Whenever a line in the entries includes the word "body", copy that line out.

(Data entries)

%%

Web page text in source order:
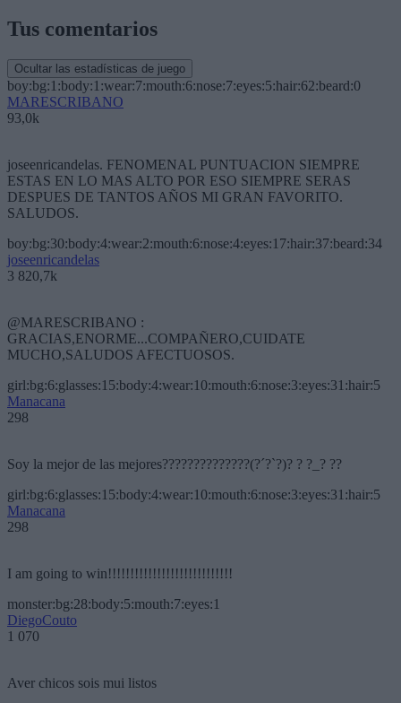
Tus comentarios
Ocultar las estadísticas de juego
boy:bg:1:body:1:wear:7:mouth:6:nose:7:eyes:5:hair:62:beard:0
MARESCRIBANO
93,0k
joseenricandelas. FENOMENAL PUNTUACION SIEMPRE
ESTAS EN LO MAS ALTO POR ESO SIEMPRE SERAS
DESPUES DE TANTOS AÑOS MI GRAN FAVORITO.
SALUDOS.
boy:bg:30:body:4:wear:2:mouth:6:nose:4:eyes:17:hair:37:beard:34
joseenricandelas
3 820,7k
@MARESCRIBANO :
GRACIAS,ENORME...COMPAÑERO,CUIDATE
MUCHO,SALUDOS AFECTUOSOS.
girl:bg:6:glasses:15:body:4:wear:10:mouth:6:nose:3:eyes:31:hair:5
Manacana
298
Soy la mejor de las mejores??????????????(?´?`?)? ? ?_? ??
girl:bg:6:glasses:15:body:4:wear:10:mouth:6:nose:3:eyes:31:hair:5
Manacana
298
I am going to win!!!!!!!!!!!!!!!!!!!!!!!!!!!!
monster:bg:28:body:5:mouth:7:eyes:1
DiegoCouto
1 070
Aver chicos sois mui listos
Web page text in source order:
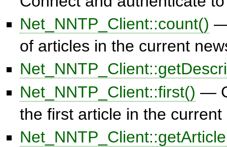
Net_NNTP_Client::count() —
of articles in the current
Net_NNTP_Client::first() —
the first article in the
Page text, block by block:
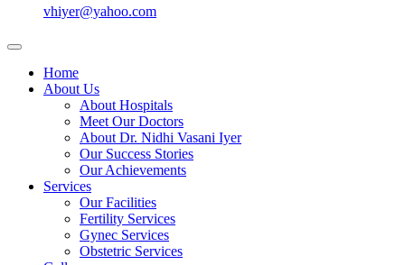
vhiyer@yahoo.com
Home
About Us
About Hospitals
Meet Our Doctors
About Dr. Nidhi Vasani Iyer
Our Success Stories
Our Achievements
Services
Our Facilities
Fertility Services
Gynec Services
Obstetric Services
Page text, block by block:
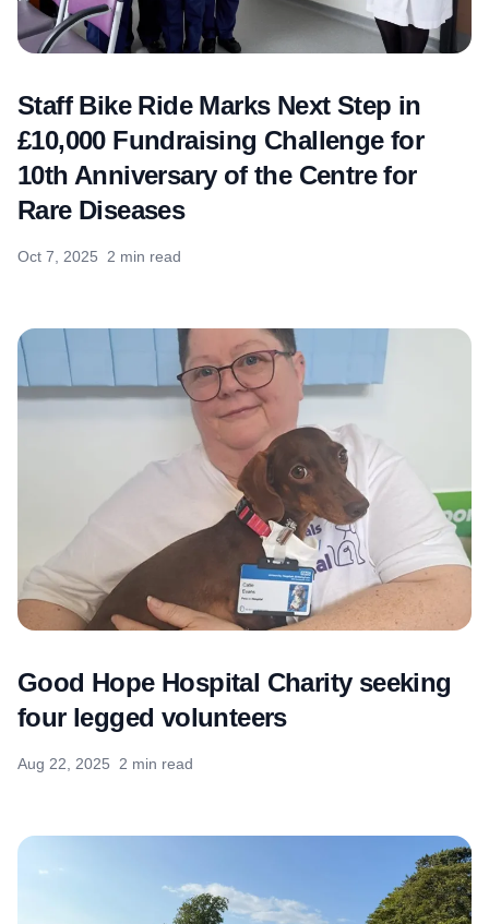
Staff Bike Ride Marks Next Step in
£10,000 Fundraising Challenge for
10th Anniversary of the Centre for
Rare Diseases
Oct 7, 2025 2 min read
Good Hope Hospital Charity seeking
four legged volunteers
Aug 22, 2025 2 min read
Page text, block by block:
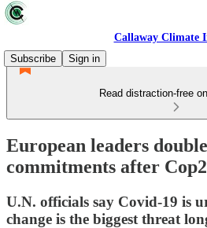
Callaway Climate
Subscribe
Sign in
Read distraction-free
European leaders
commitments after
U.N. officials say Covid-19 is
change is the biggest threat

%%

Exercise output:
boy:bg:1:body:1:wear:7:mouth:6:nose:7:eyes:5:hair:62:beard:0
boy:bg:30:body:4:wear:2:mouth:6:nose:4:eyes:17:hair:37:beard:34
girl:bg:6:glasses:15:body:4:wear:10:mouth:6:nose:3:eyes:31:hair:5
girl:bg:6:glasses:15:body:4:wear:10:mouth:6:nose:3:eyes:31:hair:5
monster:bg:28:body:5:mouth:7:eyes:1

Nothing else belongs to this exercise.